** Opening Records shown block **
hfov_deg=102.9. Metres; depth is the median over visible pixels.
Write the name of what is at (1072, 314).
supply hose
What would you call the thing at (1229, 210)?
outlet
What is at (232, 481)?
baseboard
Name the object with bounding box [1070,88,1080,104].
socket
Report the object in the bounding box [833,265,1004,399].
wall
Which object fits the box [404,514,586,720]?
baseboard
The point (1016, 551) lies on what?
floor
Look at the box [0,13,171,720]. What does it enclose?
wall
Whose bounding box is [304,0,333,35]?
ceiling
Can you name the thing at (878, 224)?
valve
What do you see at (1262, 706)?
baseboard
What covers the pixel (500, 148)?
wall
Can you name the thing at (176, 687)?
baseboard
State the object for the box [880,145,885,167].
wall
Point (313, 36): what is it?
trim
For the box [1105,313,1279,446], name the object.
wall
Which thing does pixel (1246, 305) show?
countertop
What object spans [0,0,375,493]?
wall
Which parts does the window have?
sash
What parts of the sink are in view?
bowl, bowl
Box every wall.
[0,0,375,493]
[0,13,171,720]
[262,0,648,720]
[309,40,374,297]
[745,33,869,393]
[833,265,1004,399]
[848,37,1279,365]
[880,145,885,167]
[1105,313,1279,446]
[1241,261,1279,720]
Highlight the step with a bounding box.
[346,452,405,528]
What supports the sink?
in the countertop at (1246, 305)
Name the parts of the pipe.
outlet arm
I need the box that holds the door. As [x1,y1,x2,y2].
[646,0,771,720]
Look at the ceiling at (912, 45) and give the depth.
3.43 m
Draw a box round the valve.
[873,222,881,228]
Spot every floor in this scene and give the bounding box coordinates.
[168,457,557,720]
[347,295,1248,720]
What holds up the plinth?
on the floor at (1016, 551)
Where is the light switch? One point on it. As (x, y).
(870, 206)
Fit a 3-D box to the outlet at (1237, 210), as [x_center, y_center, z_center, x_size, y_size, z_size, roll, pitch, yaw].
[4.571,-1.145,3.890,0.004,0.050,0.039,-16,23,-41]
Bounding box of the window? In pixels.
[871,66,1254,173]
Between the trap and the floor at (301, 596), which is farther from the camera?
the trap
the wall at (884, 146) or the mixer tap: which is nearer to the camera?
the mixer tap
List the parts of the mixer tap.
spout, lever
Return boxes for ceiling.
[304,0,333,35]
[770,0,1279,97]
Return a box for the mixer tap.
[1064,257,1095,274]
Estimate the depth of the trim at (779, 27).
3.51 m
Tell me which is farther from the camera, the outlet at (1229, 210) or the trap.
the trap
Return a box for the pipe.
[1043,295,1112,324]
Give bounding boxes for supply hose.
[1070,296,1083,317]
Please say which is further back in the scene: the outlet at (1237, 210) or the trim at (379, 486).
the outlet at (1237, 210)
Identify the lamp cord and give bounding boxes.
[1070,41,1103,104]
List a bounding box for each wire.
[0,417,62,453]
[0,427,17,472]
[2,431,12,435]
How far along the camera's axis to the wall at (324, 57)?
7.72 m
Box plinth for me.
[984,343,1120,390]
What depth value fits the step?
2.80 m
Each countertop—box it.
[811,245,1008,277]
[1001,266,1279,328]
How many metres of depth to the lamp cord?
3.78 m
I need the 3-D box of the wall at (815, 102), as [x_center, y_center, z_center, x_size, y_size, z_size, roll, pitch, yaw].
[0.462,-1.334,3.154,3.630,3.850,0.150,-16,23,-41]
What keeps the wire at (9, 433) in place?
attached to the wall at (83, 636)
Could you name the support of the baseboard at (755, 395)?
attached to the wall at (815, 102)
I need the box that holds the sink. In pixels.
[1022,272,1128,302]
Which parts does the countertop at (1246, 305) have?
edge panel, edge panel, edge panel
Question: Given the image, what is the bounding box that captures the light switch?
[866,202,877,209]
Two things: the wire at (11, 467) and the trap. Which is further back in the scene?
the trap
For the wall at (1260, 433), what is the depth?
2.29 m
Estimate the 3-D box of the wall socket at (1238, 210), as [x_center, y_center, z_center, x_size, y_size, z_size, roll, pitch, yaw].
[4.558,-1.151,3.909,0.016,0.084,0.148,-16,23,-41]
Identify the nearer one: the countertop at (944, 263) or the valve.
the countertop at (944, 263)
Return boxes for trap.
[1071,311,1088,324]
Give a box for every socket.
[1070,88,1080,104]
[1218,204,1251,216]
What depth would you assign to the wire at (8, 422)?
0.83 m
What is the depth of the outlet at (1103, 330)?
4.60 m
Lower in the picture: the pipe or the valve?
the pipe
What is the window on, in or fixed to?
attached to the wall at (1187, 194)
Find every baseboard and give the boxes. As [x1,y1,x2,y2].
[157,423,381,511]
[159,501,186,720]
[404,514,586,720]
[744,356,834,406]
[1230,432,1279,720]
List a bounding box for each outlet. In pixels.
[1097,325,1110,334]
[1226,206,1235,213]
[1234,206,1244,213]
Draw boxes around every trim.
** Closing Records shown block **
Print every record above exactly as it appears.

hfov_deg=102.9. Metres; depth is the median over visible pixels.
Write the name of what is at (1072, 314).
supply hose
What would you call the thing at (1229, 210)?
outlet
What is at (232, 481)?
baseboard
Name the object with bounding box [1070,88,1080,104].
socket
Report the object in the bounding box [833,265,1004,399].
wall
Which object fits the box [404,514,586,720]?
baseboard
The point (1016, 551) lies on what?
floor
Look at the box [0,13,171,720]. What does it enclose?
wall
Whose bounding box is [304,0,333,35]?
ceiling
Can you name the thing at (878, 224)?
valve
What do you see at (1262, 706)?
baseboard
What covers the pixel (500, 148)?
wall
Can you name the thing at (176, 687)?
baseboard
State the object for the box [880,145,885,167].
wall
Point (313, 36): what is it?
trim
For the box [1105,313,1279,446], name the object.
wall
Which thing does pixel (1246, 305) show?
countertop
What object spans [0,0,375,493]?
wall
Which parts does the window have?
sash
What parts of the sink are in view?
bowl, bowl
Box every wall.
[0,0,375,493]
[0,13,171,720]
[262,0,648,720]
[309,40,374,297]
[745,33,869,393]
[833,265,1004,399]
[848,37,1279,365]
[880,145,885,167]
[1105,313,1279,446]
[1241,261,1279,720]
Highlight the step with a bounding box.
[346,452,405,528]
What supports the sink?
in the countertop at (1246, 305)
Name the parts of the pipe.
outlet arm
I need the box that holds the door. As [x1,y1,x2,y2].
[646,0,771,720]
Look at the ceiling at (912, 45) and give the depth.
3.43 m
Draw a box round the valve.
[873,222,881,228]
Spot every floor in this scene and give the bounding box coordinates.
[168,457,557,720]
[347,295,1248,720]
What holds up the plinth?
on the floor at (1016, 551)
Where is the light switch? One point on it. As (x, y).
(870, 206)
Fit a 3-D box to the outlet at (1237, 210), as [x_center, y_center, z_center, x_size, y_size, z_size, roll, pitch, yaw].
[4.571,-1.145,3.890,0.004,0.050,0.039,-16,23,-41]
Bounding box of the window? In pixels.
[871,66,1254,173]
Between the trap and the floor at (301, 596), which is farther from the camera?
the trap
the wall at (884, 146) or the mixer tap: which is nearer to the camera?
the mixer tap
List the parts of the mixer tap.
spout, lever
Return boxes for ceiling.
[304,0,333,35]
[770,0,1279,97]
Return a box for the mixer tap.
[1064,257,1095,274]
Estimate the depth of the trim at (779, 27).
3.51 m
Tell me which is farther from the camera, the outlet at (1229, 210) or the trap.
the trap
Return a box for the pipe.
[1043,295,1112,324]
Give bounding boxes for supply hose.
[1070,296,1083,317]
Please say which is further back in the scene: the outlet at (1237, 210) or the trim at (379, 486).
the outlet at (1237, 210)
Identify the lamp cord and give bounding boxes.
[1070,41,1103,104]
List a bounding box for each wire.
[0,417,62,453]
[0,427,17,472]
[2,431,12,435]
How far along the camera's axis to the wall at (324, 57)?
7.72 m
Box plinth for me.
[984,343,1120,390]
What depth value fits the step?
2.80 m
Each countertop—box it.
[811,245,1008,277]
[1001,266,1279,328]
How many metres of depth to the lamp cord?
3.78 m
I need the 3-D box of the wall at (815, 102), as [x_center, y_center, z_center, x_size, y_size, z_size, roll, pitch, yaw].
[0.462,-1.334,3.154,3.630,3.850,0.150,-16,23,-41]
What keeps the wire at (9, 433) in place?
attached to the wall at (83, 636)
Could you name the support of the baseboard at (755, 395)?
attached to the wall at (815, 102)
I need the box that holds the sink. In pixels.
[1022,272,1128,302]
Which parts does the countertop at (1246, 305) have?
edge panel, edge panel, edge panel
Question: Given the image, what is the bounding box that captures the light switch?
[866,202,877,209]
Two things: the wire at (11, 467) and the trap. Which is further back in the scene?
the trap
For the wall at (1260, 433), what is the depth?
2.29 m
Estimate the 3-D box of the wall socket at (1238, 210), as [x_center, y_center, z_center, x_size, y_size, z_size, roll, pitch, yaw].
[4.558,-1.151,3.909,0.016,0.084,0.148,-16,23,-41]
Identify the nearer one: the countertop at (944, 263) or the valve.
the countertop at (944, 263)
Return boxes for trap.
[1071,311,1088,324]
Give a box for every socket.
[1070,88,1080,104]
[1218,204,1251,216]
What depth would you assign to the wire at (8, 422)?
0.83 m
What is the depth of the outlet at (1103, 330)?
4.60 m
Lower in the picture: the pipe or the valve?
the pipe
What is the window on, in or fixed to?
attached to the wall at (1187, 194)
Find every baseboard and give the boxes. As [x1,y1,x2,y2].
[157,423,381,511]
[159,501,186,720]
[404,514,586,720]
[744,356,834,406]
[1230,432,1279,720]
List a bounding box for each outlet. In pixels.
[1097,325,1110,334]
[1226,206,1235,213]
[1234,206,1244,213]
Draw boxes around every trim.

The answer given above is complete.